» Supplied data:
== == ==
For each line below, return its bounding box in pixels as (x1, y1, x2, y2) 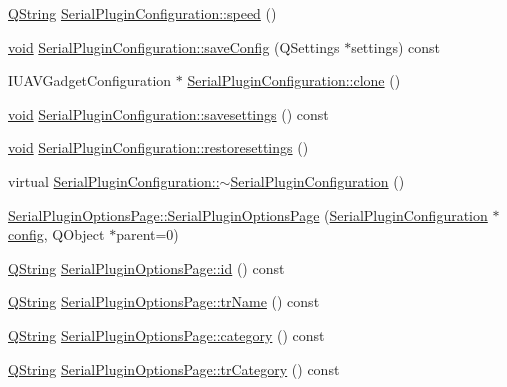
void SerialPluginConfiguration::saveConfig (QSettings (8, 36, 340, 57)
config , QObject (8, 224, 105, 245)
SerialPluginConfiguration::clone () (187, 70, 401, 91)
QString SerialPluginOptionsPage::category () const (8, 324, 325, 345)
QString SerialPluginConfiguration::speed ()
== == ==
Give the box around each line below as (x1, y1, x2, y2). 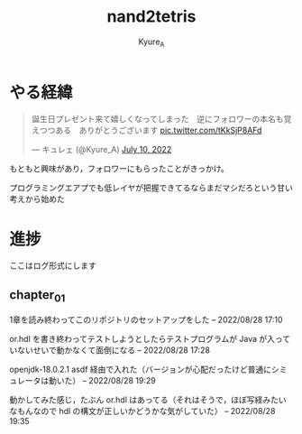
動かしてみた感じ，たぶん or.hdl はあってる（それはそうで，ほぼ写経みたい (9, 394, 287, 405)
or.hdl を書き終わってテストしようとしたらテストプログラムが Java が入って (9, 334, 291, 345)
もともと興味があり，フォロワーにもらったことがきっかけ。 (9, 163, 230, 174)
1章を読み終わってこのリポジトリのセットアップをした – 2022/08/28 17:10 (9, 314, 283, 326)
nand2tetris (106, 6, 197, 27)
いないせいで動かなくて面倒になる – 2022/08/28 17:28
== == ==
» Activity: Copy out each line of the material that holds the word "SerialPluginConfiguration".

» Response to this exercise:
void SerialPluginConfiguration::saveConfig (QSettings (8, 36, 340, 57)
SerialPluginConfiguration::clone () (187, 70, 401, 91)
QString SerialPluginConfiguration::speed ()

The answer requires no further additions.